Nevertheless, Saltonstall broke an 11-generation, family tradition by defecting to Brown.
"I was accepted at Harvard," he explains, adding, however that after a half-day visit to Brown "I felt that that was the place for me, but I didn't get that feeling at Harvard."
Since graduating from Brown in 1957, Saltonstall has never stayed in any one job for long. His long resume includes descriptions of his jobs as a trainee in a Betty Crocker cake mix plant in Buffalo, N.Y., and as the president of a Sailboat manufacturing company.
When Saltonstall landed at Harvard in 1981, he found that his position encompassed almost as many responsibilities as all his previous jobs combined. Currently, Saltonstall supervises the University's Buildings and Grounds Department, construction management, Food Services, the Faculty Club, parking facilities, and Planning Department.
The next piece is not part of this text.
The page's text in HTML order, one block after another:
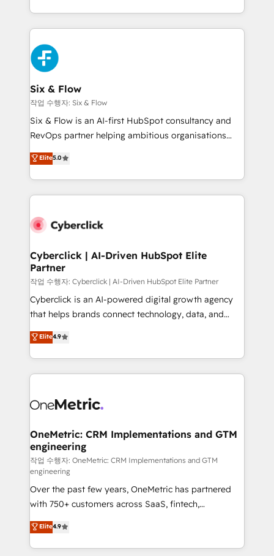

In the short period of time he has been here the tradition-breaking Saltonstall has begun a major reorganization of the previously much-maligned Buildings and Grounds Department (B&G).
"I see my biggest challenge here at Harvard as accomplishing a real change in the level of service of B&G," he says, and already a positive change in the services of the department has been reported by several faculties of the University.
"These meetings have been really cool," says Kathleen A. Montague, assistant manager of the Faculty Club, adding, "They bring us together so we know what kinds of services we can offer each other."
Although his reorganization of B&G has attracted the most attention, Saltonstall divides his time equally between all six departments.
In parking, he works with Robert Burns, manager of the department, to maintain the University's lots in areas ranging from snow clearing to the collection of fees.
Last fall, for example, several faculty members became quite upset when they were unable to park their cars in their assigned Holyoke Center parking lot spaces. Because there were too many cars and too few spaces, Saltonstall and his parking office were called in to solve the problem.
"It needed serious attention and it got it," Saltonstall says, adding, "Where one stands on the parking ladder is a very big status issue for the faculty. In fact, the most difficult part of running the parking department is assigning spaces."
As director of the Construction Management and Planning Departments, he supervises the University's building projects, "which includes handling architectural work, engineering, and contractors," Saltonstall says.
In an innovative move to improve relations among all six of his departments, he held a three day weekend outing for staff members of the divisions. They attended workshops and classes on increasing efficiency and techniques to improve the management of the offices.
"It was a big surprise to find out we really didn't know the people of the other departments or what they did," Montague said.
"The directors really got to know each other simply by going on this hike in the woods," says Burns.
But, Saltonstall's career at Harvard has only been a small part of his diverse business experiences. "The only pattern in my past," he says, "is that I'm always attracted to an unusual challenge."
First he broke the family tradition by attending Brown. White at Brown, he played hockey and rowed crew for four years.
He characterizes himself as a "scrambler" in athletics. One highlight of his career, he says, was playing against Bill Cleary '58, Harvard's hockey coach, who was then playing for Harvard. Reflecting on his competition against Cleary, Saltonstall says, "He was simply a superior player."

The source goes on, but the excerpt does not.